Set out exactly, line by line, the stretch of data below that begins at the line containing "Bachelor's degree in" and ends at the line containing "Artificial Intelligence to", with both ends kept.
*** DATA FOR THIS TASK Section Begins ***
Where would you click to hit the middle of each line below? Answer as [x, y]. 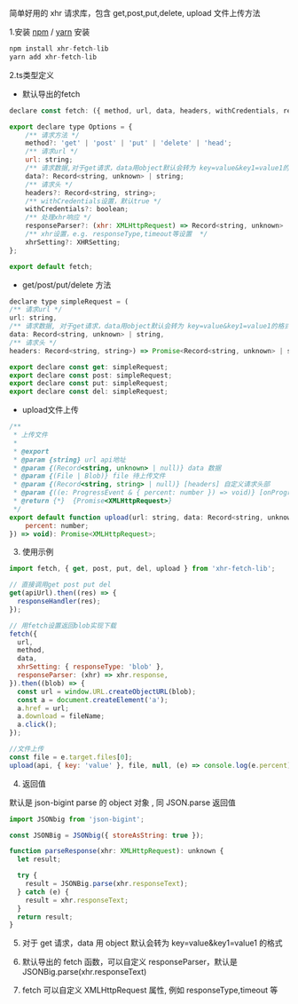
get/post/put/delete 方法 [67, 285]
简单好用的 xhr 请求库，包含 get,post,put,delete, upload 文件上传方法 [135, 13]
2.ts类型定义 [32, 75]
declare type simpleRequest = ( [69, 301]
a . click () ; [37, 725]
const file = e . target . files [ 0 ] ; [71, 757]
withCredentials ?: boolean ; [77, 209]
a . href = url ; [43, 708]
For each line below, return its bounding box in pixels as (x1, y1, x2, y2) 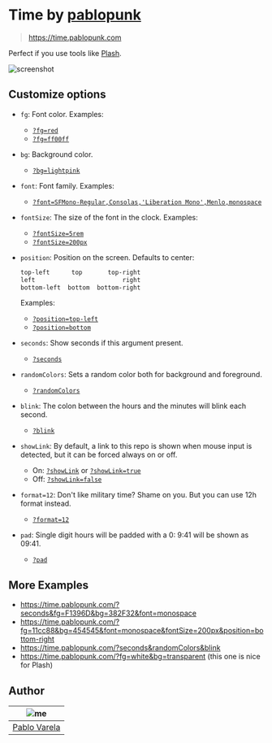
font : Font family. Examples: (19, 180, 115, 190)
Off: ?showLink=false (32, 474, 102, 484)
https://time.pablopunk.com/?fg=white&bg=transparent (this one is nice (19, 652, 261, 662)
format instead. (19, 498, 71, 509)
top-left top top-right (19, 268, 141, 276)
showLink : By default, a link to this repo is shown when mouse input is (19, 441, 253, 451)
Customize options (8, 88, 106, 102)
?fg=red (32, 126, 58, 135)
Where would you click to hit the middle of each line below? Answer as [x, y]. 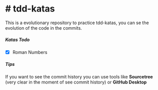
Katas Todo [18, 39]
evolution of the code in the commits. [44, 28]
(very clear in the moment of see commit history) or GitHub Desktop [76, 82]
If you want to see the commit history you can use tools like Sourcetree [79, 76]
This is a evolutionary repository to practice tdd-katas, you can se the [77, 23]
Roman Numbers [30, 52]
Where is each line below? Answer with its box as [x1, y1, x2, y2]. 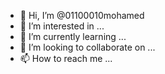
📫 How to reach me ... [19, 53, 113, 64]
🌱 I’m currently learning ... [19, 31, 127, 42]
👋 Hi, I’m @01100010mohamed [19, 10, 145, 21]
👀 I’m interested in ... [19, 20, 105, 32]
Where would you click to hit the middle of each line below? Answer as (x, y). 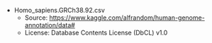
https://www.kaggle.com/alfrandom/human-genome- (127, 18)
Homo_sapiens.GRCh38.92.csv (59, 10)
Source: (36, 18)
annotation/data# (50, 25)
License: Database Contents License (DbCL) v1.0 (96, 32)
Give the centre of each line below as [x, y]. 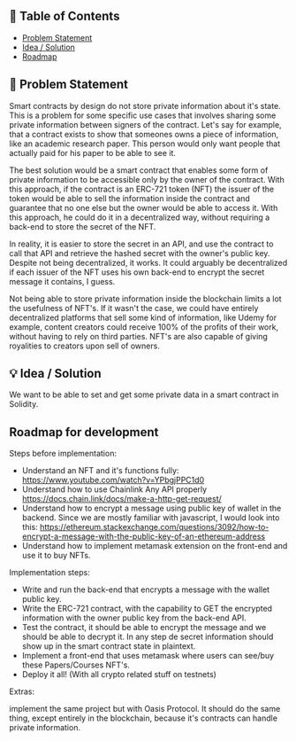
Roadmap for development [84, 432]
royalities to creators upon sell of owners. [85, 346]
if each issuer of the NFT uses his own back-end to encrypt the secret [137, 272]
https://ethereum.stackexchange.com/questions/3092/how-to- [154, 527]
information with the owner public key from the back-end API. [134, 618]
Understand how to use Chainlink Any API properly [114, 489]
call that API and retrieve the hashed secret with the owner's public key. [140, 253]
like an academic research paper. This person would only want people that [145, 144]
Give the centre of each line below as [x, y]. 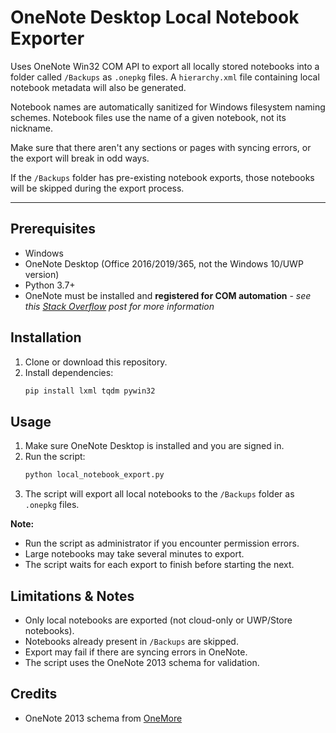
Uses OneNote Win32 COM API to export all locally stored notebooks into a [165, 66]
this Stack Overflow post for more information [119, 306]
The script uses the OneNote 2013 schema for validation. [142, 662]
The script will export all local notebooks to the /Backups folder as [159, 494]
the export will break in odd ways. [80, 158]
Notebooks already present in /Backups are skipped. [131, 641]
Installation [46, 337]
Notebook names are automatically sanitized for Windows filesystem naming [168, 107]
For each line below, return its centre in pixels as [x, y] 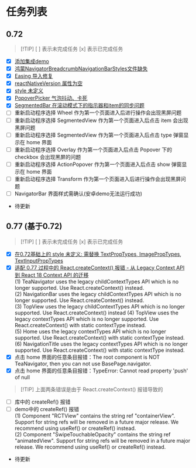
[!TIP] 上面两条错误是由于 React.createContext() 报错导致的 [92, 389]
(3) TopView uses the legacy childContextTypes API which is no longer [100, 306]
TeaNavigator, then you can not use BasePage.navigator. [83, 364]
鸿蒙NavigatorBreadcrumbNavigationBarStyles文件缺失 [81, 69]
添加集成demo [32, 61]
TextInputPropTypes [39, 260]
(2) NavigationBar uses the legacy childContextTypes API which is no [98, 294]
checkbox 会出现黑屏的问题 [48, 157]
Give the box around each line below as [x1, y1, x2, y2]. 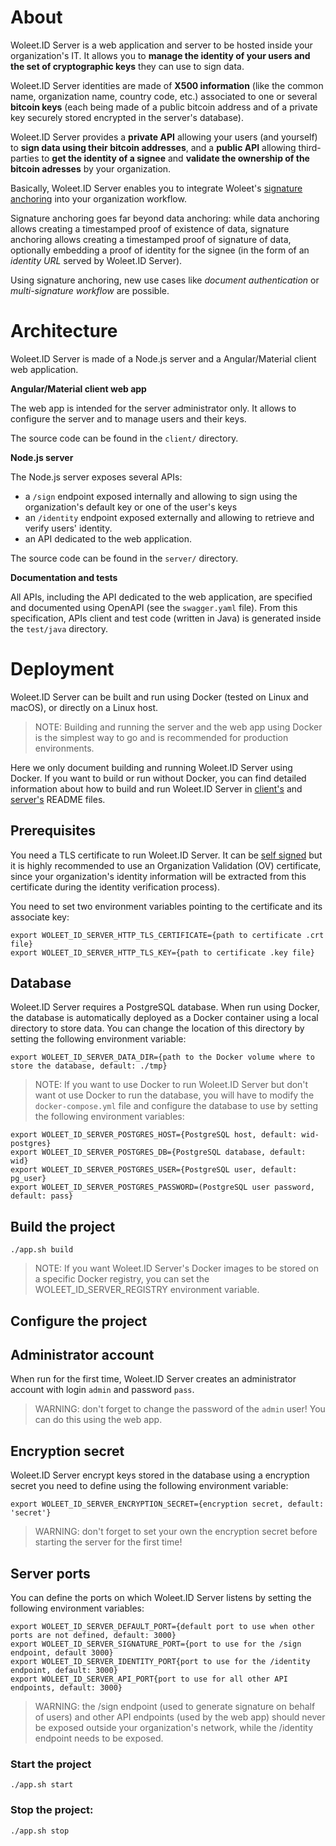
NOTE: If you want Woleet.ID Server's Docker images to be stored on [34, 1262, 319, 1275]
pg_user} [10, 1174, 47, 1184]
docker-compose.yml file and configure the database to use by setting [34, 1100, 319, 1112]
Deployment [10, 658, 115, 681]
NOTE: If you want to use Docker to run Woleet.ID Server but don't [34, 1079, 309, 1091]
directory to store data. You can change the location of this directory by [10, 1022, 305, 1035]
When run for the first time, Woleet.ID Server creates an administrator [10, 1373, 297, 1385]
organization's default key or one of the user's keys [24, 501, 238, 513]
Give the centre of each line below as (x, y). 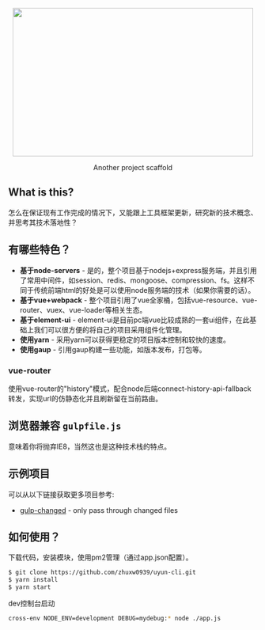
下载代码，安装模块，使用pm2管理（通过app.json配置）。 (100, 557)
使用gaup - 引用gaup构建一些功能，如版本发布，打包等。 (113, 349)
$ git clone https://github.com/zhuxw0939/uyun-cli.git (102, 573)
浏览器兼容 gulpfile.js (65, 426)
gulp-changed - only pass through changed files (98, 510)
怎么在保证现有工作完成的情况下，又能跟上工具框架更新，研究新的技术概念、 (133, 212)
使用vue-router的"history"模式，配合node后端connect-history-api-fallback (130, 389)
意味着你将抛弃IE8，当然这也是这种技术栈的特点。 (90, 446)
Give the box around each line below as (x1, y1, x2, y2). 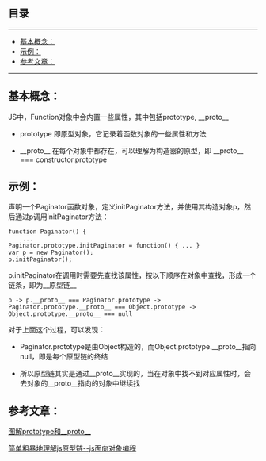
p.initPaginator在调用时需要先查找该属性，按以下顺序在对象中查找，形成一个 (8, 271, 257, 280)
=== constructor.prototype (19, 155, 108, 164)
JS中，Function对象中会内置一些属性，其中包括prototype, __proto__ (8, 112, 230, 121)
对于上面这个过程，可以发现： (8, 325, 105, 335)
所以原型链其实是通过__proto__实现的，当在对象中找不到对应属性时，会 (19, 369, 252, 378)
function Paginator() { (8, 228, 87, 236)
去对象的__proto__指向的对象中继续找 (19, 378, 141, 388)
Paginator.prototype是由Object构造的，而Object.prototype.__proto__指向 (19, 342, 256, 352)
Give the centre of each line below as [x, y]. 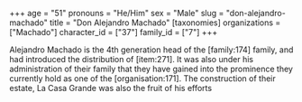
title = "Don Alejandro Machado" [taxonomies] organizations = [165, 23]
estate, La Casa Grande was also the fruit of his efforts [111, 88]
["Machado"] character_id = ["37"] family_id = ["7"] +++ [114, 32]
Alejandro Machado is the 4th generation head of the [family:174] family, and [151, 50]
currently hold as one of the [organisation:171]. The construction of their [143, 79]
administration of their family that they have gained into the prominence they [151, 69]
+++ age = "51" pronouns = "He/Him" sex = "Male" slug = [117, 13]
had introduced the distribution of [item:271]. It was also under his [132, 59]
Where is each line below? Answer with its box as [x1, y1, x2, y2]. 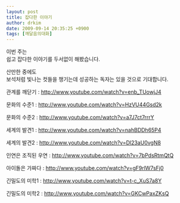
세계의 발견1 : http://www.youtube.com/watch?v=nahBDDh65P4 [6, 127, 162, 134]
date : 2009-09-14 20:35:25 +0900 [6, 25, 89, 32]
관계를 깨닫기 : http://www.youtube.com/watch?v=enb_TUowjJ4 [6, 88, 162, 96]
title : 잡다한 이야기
*** DATA FOR THIS TASK Section Ends ***
*** DATA FOR THIS TASK Section Begins ***
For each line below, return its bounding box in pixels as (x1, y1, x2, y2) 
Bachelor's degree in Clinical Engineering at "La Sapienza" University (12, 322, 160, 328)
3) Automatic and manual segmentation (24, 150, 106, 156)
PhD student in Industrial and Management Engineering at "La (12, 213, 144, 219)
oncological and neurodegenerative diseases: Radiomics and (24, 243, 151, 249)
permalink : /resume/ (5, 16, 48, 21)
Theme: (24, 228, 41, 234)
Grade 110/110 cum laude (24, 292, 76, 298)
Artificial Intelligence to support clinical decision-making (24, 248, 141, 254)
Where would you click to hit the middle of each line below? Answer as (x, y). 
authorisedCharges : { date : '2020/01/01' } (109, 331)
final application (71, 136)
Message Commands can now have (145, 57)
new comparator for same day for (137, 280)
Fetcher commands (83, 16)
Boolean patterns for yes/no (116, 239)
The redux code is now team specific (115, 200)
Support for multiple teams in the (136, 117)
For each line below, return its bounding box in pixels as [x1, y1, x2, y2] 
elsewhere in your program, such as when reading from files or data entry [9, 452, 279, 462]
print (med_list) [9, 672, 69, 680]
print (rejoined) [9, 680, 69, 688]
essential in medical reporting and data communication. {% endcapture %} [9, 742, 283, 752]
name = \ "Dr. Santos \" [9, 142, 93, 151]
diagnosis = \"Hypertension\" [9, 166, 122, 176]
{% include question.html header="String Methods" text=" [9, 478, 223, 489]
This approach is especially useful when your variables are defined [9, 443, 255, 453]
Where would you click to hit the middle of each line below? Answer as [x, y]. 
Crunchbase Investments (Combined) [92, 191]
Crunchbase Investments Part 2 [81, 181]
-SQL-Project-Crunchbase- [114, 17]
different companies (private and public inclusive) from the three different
*** DATA FOR THIS TASK Section Ends ***
RESPONSE AREA:
Bachelor's degree in Clinical Engineering at "La Sapienza" University (12, 322, 160, 328)
3) Automatic and manual segmentation (24, 150, 106, 156)
PhD student in Industrial and Management Engineering at "La (12, 213, 144, 219)
oncological and neurodegenerative diseases: Radiomics and (24, 243, 151, 249)
permalink : /resume/ (5, 16, 48, 21)
Theme: (24, 228, 41, 234)
Grade 110/110 cum laude (24, 292, 76, 298)
Artificial Intelligence to support clinical decision-making (24, 248, 141, 254)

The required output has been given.